Now it appears that an international team of researchers has figured this out: it has everything to do with the fact that our telescopes are biased against these massive black holes.
It’s 2015 when specially developed detectors on Earth detected a gravitational wave for the first time. In addition to the great joy that they were finally able to detect the gravitational waves predicted by Einstein, astronomers are also amazed. The wave appears to have originated during a collision between two black holes of a type we did not know existed until then. With a mass of several tens of solar masses, both black holes can be classified as heavy black holes. Astronomers have never observed this with their conventional telescopes (see box).
Black holes arise when stars reach their exploding ends. It’s quite compact, but has tremendous appeal. As a result, nothing can escape the grip of the black hole. Not even the light. This means we can’t see black holes either. But conventional telescopes can indirectly observe black holes when they are pointed by a star. When a black hole steals material from that star, it releases electromagnetic radiation, which reveals the presence of a black hole near the star. The mass of this black hole can also be determined based on the orbit of the companion star. In this way, researchers had already detected quite a few bright black holes before 2015. But a supermassive black hole has never been seen before, as attested by gravitational waves. And in 2021 that hasn’t changed yet; Although we’ve already collected quite a few gravitational waves caused by these supermassive black holes, the counter for the number of supermassive black holes observed with conventional telescopes is still zero.

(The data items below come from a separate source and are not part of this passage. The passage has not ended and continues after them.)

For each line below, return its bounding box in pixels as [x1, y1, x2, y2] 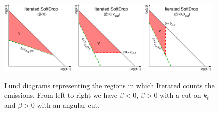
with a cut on [160, 90, 201, 100]
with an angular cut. [37, 100, 100, 110]
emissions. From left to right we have [4, 90, 118, 100]
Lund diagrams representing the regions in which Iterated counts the [4, 80, 215, 90]
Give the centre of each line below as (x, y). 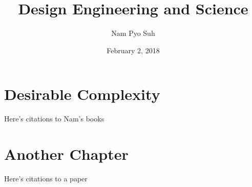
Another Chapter (66, 154)
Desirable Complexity (82, 94)
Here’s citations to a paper (46, 178)
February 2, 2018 (133, 50)
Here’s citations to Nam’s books (54, 119)
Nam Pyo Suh (133, 33)
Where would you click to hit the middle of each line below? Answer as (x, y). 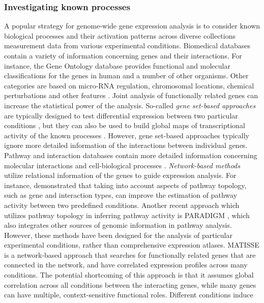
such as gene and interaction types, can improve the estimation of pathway (121, 195)
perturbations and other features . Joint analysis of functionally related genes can (131, 95)
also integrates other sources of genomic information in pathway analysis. (118, 225)
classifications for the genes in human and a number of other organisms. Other (126, 75)
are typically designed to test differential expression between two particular (121, 115)
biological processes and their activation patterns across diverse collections (120, 35)
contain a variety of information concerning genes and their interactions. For (123, 55)
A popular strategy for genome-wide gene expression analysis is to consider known (132, 26)
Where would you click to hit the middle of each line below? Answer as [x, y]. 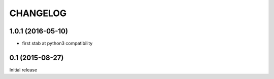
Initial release [23, 70]
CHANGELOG [38, 13]
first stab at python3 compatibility [57, 44]
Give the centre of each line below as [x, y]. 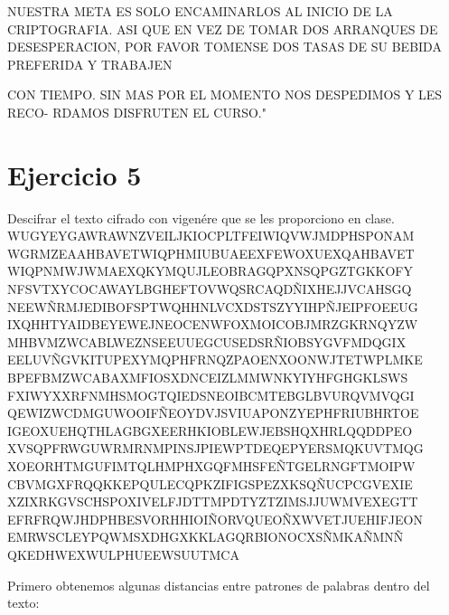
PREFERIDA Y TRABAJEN [90, 64]
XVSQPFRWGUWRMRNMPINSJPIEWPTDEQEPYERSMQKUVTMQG [215, 448]
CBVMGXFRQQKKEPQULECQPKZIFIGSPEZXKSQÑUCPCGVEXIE [210, 483]
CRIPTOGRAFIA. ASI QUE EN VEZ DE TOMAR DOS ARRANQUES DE [223, 28]
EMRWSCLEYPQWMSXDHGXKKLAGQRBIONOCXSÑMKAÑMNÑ [206, 537]
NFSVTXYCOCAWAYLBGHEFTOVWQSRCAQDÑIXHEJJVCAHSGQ [210, 289]
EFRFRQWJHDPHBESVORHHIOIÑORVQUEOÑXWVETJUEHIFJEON [215, 519]
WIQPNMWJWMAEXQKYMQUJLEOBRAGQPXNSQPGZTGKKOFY [210, 271]
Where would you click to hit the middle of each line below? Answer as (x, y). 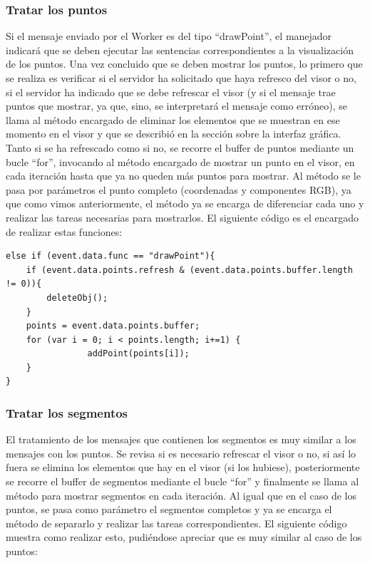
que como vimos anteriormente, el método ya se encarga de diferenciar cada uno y (185, 203)
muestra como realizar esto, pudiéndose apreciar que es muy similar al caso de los (184, 537)
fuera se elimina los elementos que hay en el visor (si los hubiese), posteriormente (183, 467)
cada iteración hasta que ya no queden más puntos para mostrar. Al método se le (183, 176)
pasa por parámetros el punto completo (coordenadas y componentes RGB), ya (179, 189)
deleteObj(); (77, 298)
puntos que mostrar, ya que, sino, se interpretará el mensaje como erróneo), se (177, 106)
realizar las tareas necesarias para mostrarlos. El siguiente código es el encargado (182, 217)
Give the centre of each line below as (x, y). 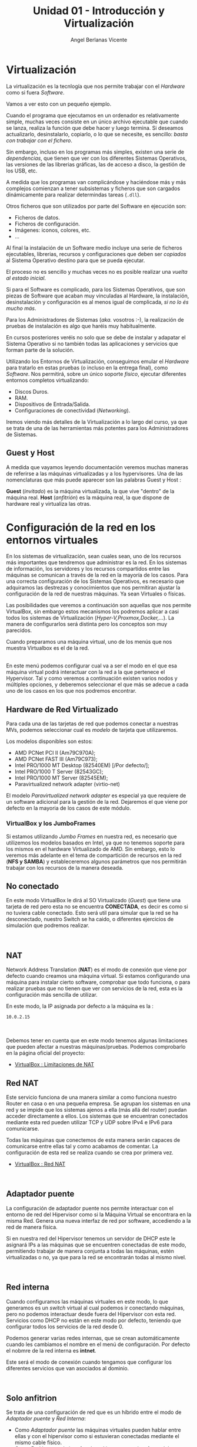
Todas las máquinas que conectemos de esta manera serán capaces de (93, 1140)
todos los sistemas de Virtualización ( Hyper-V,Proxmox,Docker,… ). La (90, 618)
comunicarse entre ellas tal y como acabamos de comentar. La (82, 1146)
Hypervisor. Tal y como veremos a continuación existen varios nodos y (92, 678)
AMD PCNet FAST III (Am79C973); (56, 759)
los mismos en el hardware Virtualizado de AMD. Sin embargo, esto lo (91, 849)
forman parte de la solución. (40, 350)
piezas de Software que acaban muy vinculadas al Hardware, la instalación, (98, 296)
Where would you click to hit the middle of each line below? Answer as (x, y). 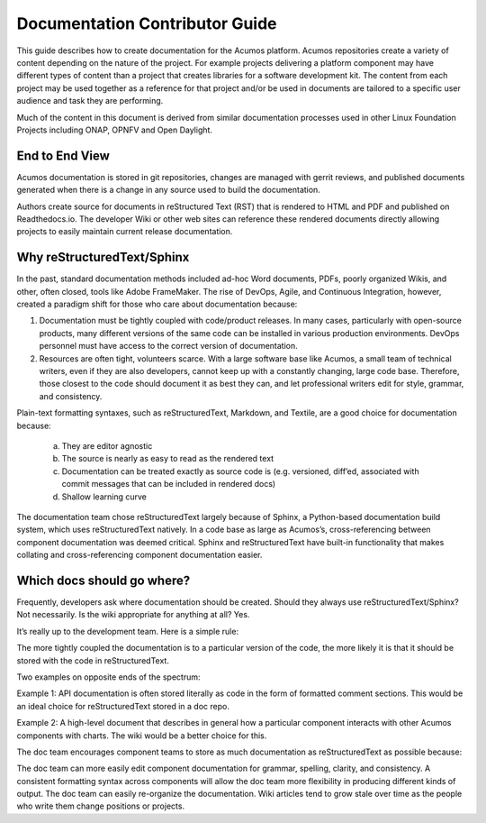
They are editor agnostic (107, 445)
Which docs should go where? (103, 580)
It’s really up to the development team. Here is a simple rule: (127, 631)
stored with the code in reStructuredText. (93, 660)
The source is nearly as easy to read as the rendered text (168, 459)
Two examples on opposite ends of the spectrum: (108, 677)
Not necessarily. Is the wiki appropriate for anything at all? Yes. (133, 615)
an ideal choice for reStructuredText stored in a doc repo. (123, 706)
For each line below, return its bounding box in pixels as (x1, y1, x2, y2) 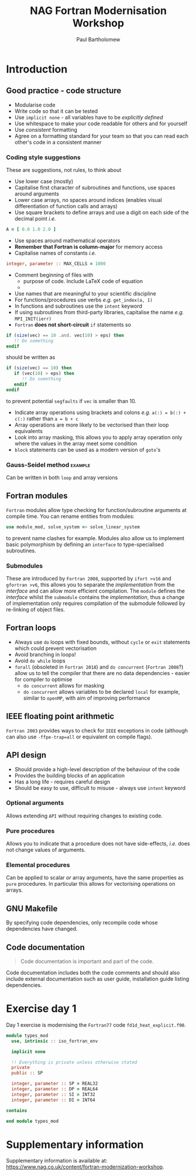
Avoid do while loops (14, 657, 66, 664)
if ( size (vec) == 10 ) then (6, 365, 72, 371)
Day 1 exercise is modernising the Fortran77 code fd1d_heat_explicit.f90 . (6, 1021, 186, 1028)
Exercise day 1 (6, 1002, 77, 1016)
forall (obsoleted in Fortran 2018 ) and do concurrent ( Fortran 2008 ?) (14, 663, 184, 670)
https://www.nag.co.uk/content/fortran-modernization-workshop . (6, 1163, 164, 1171)
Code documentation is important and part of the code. (20, 958, 154, 965)
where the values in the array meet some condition (14, 440, 137, 447)
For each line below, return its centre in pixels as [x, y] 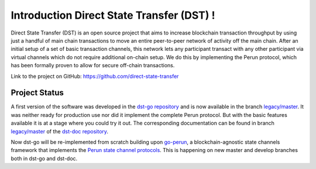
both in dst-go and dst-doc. [44, 158]
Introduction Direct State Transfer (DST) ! [113, 15]
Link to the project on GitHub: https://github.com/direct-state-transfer [95, 76]
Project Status [37, 93]
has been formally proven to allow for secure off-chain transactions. [93, 65]
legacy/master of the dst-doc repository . [59, 131]
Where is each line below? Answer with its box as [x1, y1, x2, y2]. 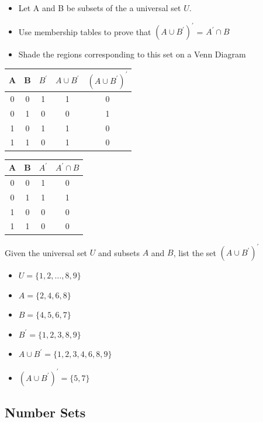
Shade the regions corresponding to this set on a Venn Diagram [18, 48, 246, 60]
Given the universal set [5, 246, 88, 258]
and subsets [98, 246, 140, 258]
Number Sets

how is that possible? An international team of researchers – led by Dutch astronomer Peter Juncker – thinks they’ve discovered it now. According to them, conventional telescopes have a bias against supermassive black holes. In other words, our telescopes have a blind spot. And massive black holes are right in the middle of that.
Juncker and colleagues say in the journal that supermassive black holes can also be observed through their companion star Astrophysical Journal. Only conditions are working against our telescopes. It is said that massive black holes are made of stars that explode from within rather than exploding. As a result, the resulting massive black holes lie in the plane of the Milky Way, enveloped by dust. On the other hand, the lighter black holes – which our telescopes have already observed – arise from the explosion of a star where they are ejected directly from the plane of the Milky Way and are no longer obscured by dust.
The supervisor is too far away
But a dusty environment containing massive black holes is not the only reason why our telescopes cannot detect these massive black holes. Juncker and colleagues argue that the ancestors of heavy black holes are also very large, so a companion star is by definition somewhat further away. When this precursor explodes, the distance to the companion remains unabated and the resulting supermassive black hole is difficult to extract matter from that companion star. This makes it even more difficult for our telescopes – which can also see massive black holes only when they “eat” – to find them.
Juncker and his colleagues’ reasoning suggests that we don’t have a chance and we can never, ever, observe massive black holes. But this is not true. The James Webb Space Telescope will be launched next month. This infrared telescope can see directly through dust in the Milky Way’s disk and – if Juncker and his colleagues’ reasoning is correct – should have a much better chance of detecting a supermassive black hole.